On the other hand, we can also proceed in a completely general (if hand-wavey) fashion. Gather all terms on the left-hand side for consistency: y−f(x)=0. If we shift a little bit from (x,y) to (x+dx,y+dy), y−f(x) (which is presumably zero because we start on the graph) changes into y+dy−f(x+dx) ≈ y+dy−f(x)−f'(x)dx = dy−f'(x)dx. For the shifted point to lie approximately on the graph (and thus exactly on the tangent), this would have to be zero as well, thus the offset (dx,dy) lies on a line with slope f'(x) (through zero, because it’s an offset). This is the same thing!

Now suppose I wanted to work out the tangents in your example x²+y²−9=0. It’s not of the form y−[something with x]=0, but so what, we’ll proceed anyway. Shifting a little bit from point (x,y) (which we assume is on the curve) to point (x+dx,y+dy) (which we want to be there as well, at least approximately), we go from x²+y²−9, which is zero, to (x+dx)²+(y+dy)²−9 ≈ x² + 2x dx + y² + 2y dy − 9 = 2x dx + 2y dy, which thus also needs to be zero.

But saying this is the same thing as saying that x dx + y dy = 0, or that the vectors (x,y) (from zero to the chosen point) and (dx,dy) (from the chosen point to the shifted point) are orthogonal. This is as nice a description of this condition as you’re likely to get, I think: you can also write it as dy/dx = −x/y if you chose a point with x≠0 (line slope, compare with first example) or as dx/dy = −y/x if you chose a point with y≠0 (also line slope but with axes swapped) but these exceptional points are annoying.

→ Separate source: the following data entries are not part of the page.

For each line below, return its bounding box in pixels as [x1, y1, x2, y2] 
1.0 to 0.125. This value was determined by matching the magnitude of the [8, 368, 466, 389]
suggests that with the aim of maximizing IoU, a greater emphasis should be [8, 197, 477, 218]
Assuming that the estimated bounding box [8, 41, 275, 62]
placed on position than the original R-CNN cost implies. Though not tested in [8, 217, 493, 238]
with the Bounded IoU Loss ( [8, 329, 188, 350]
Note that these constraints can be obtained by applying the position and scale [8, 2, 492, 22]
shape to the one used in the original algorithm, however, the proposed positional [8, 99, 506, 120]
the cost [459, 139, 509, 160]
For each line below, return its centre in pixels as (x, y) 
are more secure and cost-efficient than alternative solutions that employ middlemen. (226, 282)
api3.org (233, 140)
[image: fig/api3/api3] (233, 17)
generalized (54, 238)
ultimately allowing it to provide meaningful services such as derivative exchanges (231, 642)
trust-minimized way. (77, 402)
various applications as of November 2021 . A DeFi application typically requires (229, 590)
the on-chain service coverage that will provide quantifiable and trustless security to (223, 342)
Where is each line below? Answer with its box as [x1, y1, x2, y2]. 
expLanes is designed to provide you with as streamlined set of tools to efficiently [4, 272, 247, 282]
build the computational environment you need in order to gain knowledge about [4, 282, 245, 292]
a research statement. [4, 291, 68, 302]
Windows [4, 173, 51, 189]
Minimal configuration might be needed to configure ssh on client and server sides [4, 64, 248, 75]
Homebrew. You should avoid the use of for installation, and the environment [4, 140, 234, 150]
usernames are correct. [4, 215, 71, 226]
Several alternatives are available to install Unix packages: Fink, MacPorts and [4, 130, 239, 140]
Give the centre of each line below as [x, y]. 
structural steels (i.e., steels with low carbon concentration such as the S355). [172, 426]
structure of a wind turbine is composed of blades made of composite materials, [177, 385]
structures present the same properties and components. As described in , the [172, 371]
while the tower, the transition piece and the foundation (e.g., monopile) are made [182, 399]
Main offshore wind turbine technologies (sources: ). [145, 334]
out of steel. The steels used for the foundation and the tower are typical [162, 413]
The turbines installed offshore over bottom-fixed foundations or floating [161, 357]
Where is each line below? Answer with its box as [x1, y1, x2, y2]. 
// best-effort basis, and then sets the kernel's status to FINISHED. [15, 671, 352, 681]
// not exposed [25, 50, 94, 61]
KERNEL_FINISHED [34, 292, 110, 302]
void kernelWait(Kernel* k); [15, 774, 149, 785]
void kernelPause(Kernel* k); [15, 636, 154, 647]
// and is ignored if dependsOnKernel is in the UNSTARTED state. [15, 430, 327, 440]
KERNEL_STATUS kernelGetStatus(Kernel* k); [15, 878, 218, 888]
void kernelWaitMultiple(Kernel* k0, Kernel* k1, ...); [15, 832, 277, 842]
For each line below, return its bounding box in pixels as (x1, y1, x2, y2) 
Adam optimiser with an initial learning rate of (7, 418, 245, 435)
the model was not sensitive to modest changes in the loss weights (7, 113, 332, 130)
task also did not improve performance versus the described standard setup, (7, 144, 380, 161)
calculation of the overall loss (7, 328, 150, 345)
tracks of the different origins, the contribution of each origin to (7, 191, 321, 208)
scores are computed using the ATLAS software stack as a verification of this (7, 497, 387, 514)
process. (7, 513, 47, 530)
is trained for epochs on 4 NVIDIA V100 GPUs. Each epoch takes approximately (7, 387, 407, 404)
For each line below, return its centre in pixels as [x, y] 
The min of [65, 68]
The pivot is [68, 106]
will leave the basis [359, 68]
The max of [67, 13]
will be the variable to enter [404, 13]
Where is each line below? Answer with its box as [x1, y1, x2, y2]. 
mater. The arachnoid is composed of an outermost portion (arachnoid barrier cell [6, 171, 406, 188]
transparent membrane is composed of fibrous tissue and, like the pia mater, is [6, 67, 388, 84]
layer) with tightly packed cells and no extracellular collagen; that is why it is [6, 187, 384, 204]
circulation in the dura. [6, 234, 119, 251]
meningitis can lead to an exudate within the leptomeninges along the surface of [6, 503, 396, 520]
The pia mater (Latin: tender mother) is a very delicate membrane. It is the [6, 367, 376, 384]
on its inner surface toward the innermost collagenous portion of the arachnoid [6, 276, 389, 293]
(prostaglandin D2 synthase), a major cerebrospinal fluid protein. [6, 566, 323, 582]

Just for fun, let’s look a bit more closely at what just happened (no more implicit differentiation but may ground you a bit better). The original equation was x²+y²=3². Pythagoras says this means “point (x,y) is 3 units away from the origin”, that is, the “curve” I was talking about is actually just a circle, and indeed you might’ve learned in geometry that a tangent to a circle is perpendicular to its corresponding radius (no differentials required, apparently, but the geometric definition of a tangent that you used then was probably rather dodgy). The annoying exceptional points above are simply those where the tangent is vertical or horizontal (where the circle intersects the axes), so of course it didn’t have a finite slope if you preferred the wrong axis.

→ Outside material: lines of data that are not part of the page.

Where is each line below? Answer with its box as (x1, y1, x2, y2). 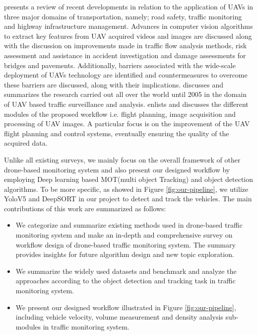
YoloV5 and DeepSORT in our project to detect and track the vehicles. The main (4, 193, 252, 204)
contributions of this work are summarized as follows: (4, 203, 166, 213)
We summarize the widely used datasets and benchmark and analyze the (15, 265, 237, 276)
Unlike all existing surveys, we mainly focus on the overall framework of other (4, 154, 241, 165)
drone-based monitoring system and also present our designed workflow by (4, 164, 230, 174)
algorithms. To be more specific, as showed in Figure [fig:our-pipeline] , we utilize (4, 183, 249, 194)
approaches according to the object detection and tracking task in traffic (15, 275, 236, 286)
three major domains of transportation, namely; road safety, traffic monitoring (4, 11, 242, 21)
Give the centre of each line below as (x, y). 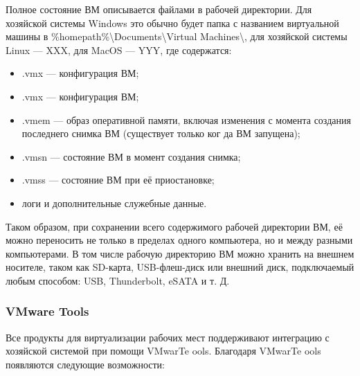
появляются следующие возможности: (85, 364)
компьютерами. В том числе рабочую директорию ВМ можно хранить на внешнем (180, 253)
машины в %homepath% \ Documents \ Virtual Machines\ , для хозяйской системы (177, 36)
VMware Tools (47, 311)
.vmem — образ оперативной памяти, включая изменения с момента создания (186, 119)
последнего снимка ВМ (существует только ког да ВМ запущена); (161, 133)
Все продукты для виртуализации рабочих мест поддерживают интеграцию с (168, 337)
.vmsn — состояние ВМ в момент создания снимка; (131, 156)
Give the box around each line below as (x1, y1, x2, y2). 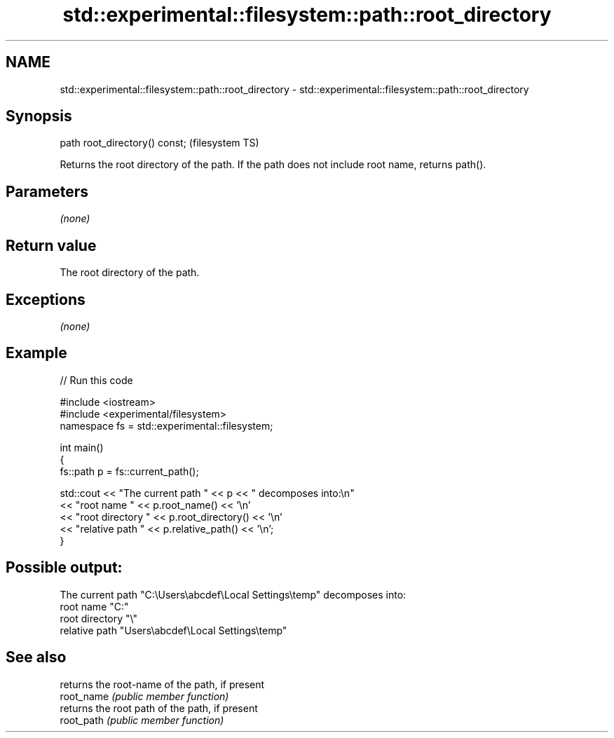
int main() (60, 441, 104, 453)
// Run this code (60, 374, 133, 386)
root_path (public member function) (60, 713, 224, 726)
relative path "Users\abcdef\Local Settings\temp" (60, 624, 287, 636)
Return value (6, 236, 97, 254)
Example (6, 344, 67, 362)
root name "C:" (60, 600, 129, 613)
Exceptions (6, 290, 86, 308)
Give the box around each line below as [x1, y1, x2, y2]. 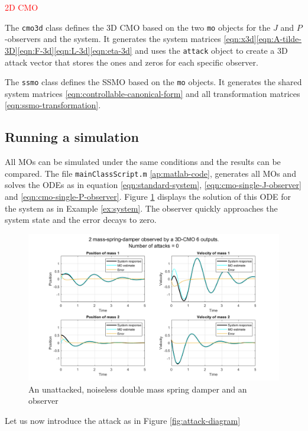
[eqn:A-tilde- [256, 33, 301, 45]
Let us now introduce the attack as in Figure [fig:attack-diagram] [5, 414, 241, 426]
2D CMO [5, 1, 38, 13]
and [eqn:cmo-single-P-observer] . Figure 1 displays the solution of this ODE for [5, 190, 291, 202]
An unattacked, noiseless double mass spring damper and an [28, 383, 247, 395]
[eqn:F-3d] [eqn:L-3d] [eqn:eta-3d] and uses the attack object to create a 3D [17, 44, 288, 56]
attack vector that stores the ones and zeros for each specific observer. [5, 56, 258, 68]
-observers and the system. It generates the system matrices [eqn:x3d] [5, 33, 257, 45]
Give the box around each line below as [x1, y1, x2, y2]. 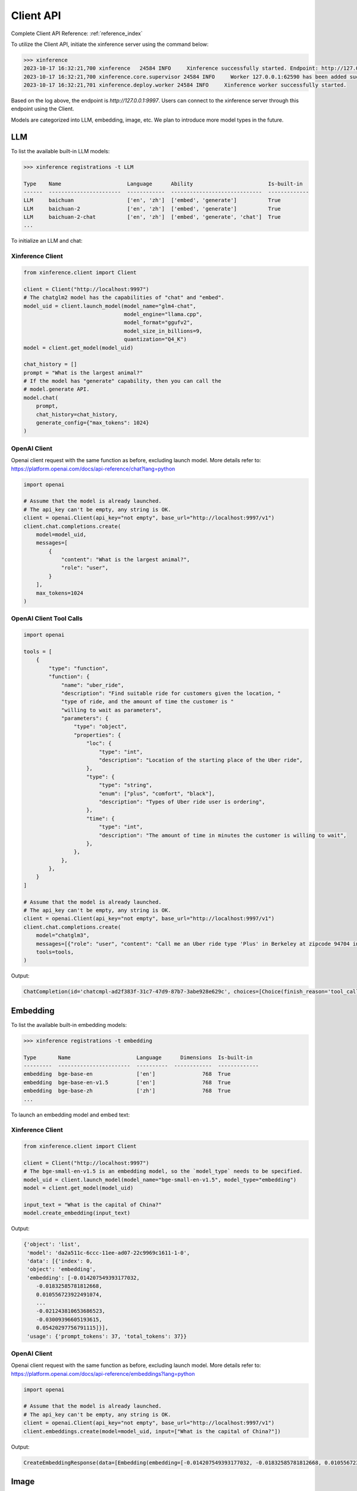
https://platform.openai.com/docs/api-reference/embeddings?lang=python [11, 1370, 195, 1377]
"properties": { [73, 731, 121, 738]
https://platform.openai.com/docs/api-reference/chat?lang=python [11, 465, 176, 472]
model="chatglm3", [36, 932, 90, 939]
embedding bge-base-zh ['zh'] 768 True [23, 1087, 231, 1094]
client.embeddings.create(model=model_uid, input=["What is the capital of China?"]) [23, 1428, 281, 1434]
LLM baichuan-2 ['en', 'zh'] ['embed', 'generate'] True [23, 205, 281, 212]
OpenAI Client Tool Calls [11, 614, 83, 623]

On the other hand, if you cut out the points with x=0 (say), the circle falls apart into two pieces which are graphs of functions, one of which is f(x) = √(9−x²) (the upper part) and the other has a minus in front (the lower part). There’s no reason you can’t compute the slope of the tangent in this “explicit” way; a standard single-variable calculation gets you [slope at (x,f(x))] = f'(x) = 1 / 2√(9−x²) × (−2x) = −x / √(9−x²) which happens to be = −x / f(x), same as −x/y you got before. It also works out for the bottom part and even for the exceptional points on the sides, but now you have to guess the pretty expression, whereas the “implicit” approach gives it to you immediately and is less painful to boot (no differentiating square roots!).

It is also better in that, if you just look at a circle, the “exceptional” points on the sides... aren’t! They’re only special because of how you chose your axes. Except going the “explicit” route forces you to choose axes. I would thus say that the implicit approach is less confusing, not more.

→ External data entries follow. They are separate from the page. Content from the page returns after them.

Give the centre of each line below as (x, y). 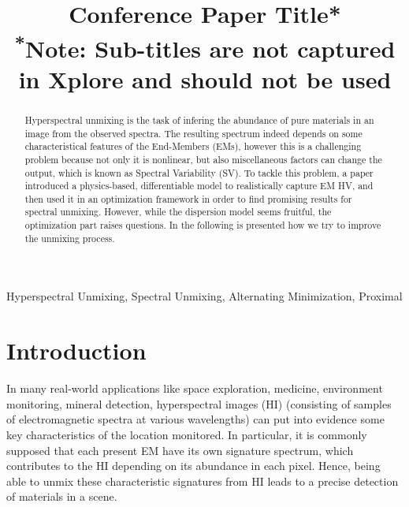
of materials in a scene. (62, 496)
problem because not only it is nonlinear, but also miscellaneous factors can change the (203, 159)
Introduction (76, 350)
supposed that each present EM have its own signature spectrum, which (180, 450)
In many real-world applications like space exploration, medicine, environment (195, 388)
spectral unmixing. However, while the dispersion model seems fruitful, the (178, 212)
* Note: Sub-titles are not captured (205, 46)
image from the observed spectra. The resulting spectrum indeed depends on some (193, 133)
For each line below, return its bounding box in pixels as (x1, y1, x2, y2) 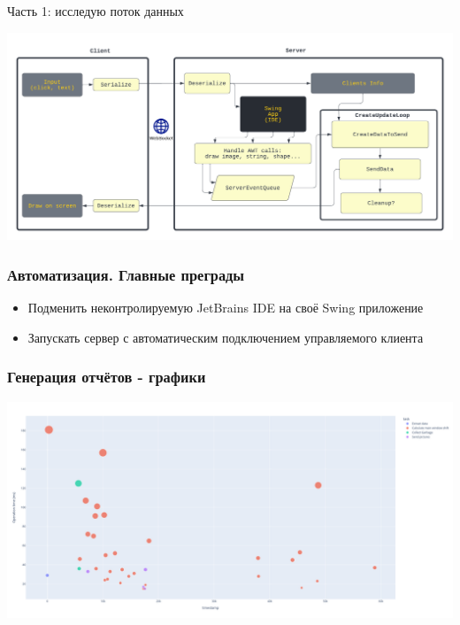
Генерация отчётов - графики (7, 366, 206, 388)
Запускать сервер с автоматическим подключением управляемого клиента (27, 328, 424, 346)
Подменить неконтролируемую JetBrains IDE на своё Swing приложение (27, 298, 424, 317)
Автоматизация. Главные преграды (7, 263, 245, 285)
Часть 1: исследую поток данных (7, 2, 184, 19)
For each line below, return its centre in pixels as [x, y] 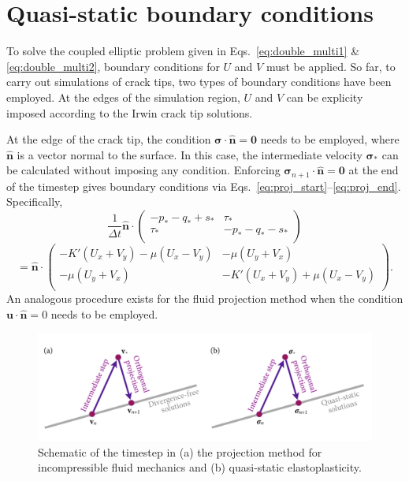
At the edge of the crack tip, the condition [109, 139]
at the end [374, 170]
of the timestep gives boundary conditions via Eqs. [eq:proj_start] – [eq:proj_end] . [204, 186]
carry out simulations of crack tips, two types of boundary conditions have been [199, 82]
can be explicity [325, 97]
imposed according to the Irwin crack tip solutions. [130, 112]
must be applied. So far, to [331, 66]
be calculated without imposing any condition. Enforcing [143, 170]

(The terminology and historical notation around it can be tremendously confusing, but here I’ve tried to use a consistent set of terms.)

Everything we’ve just done with one equation in two variables (getting a tangent line of dimension one specified by one linear equation) can of course be done with k equations in n variables (getting a tangent plane of dimension n−k specified by a system of k linear equations), but it’s better to first get some intuition on how higher-dimensional planes work in an abstract/geometric/non-calculational linear algebra course.